_Exercise details_: An exact copy of every entry is needed, without any of the pictures.

[Data extracted from a collection]
# # # #
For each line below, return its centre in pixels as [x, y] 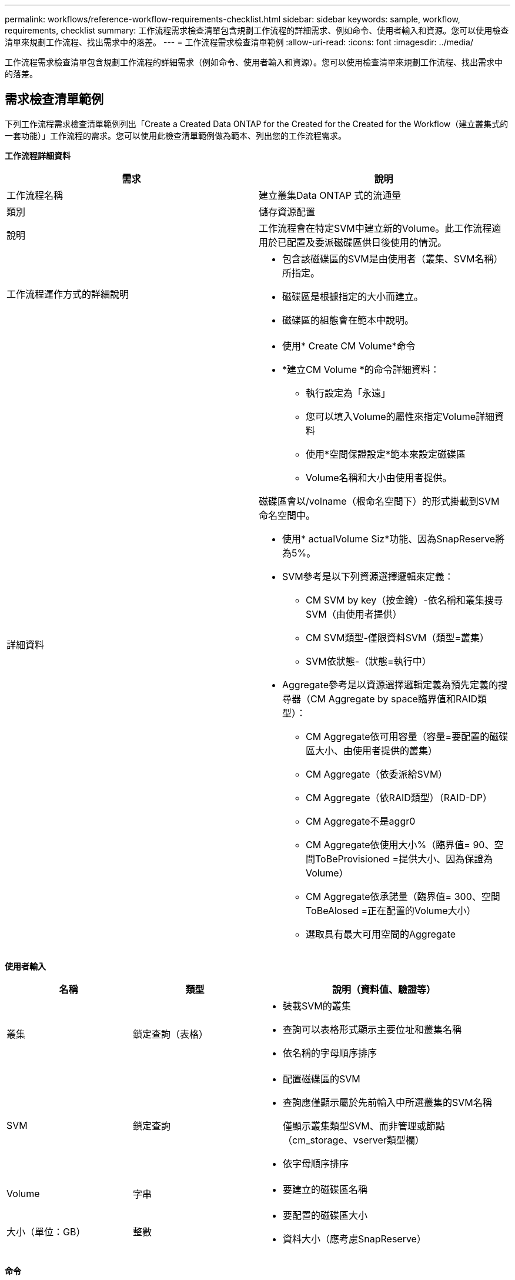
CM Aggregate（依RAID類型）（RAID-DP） [399, 797]
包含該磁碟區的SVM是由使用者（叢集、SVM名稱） [393, 259]
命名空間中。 [287, 515]
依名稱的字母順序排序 [330, 1053]
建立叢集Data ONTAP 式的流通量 [330, 195]
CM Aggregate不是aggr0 [361, 821]
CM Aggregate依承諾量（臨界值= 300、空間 [403, 896]
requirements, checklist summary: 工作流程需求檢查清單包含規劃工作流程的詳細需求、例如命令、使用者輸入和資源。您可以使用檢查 [257, 30]
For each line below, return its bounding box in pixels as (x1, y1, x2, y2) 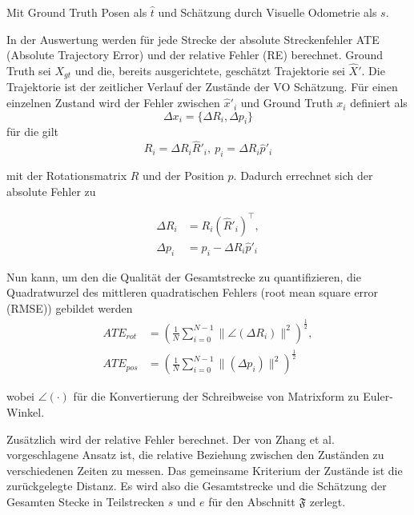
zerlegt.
# # # #
_Solution below_:
For each line below, return its centre in pixels as [x, y] 
CM Aggregate（依RAID類型）（RAID-DP） [399, 797]
包含該磁碟區的SVM是由使用者（叢集、SVM名稱） [393, 259]
命名空間中。 [287, 515]
依名稱的字母順序排序 [330, 1053]
建立叢集Data ONTAP 式的流通量 [330, 195]
CM Aggregate不是aggr0 [361, 821]
CM Aggregate依承諾量（臨界值= 300、空間 [403, 896]
requirements, checklist summary: 工作流程需求檢查清單包含規劃工作流程的詳細需求、例如命令、使用者輸入和資源。您可以使用檢查 [257, 30]
For each line below, return its bounding box in pixels as (x1, y1, x2, y2) 
zerlegt.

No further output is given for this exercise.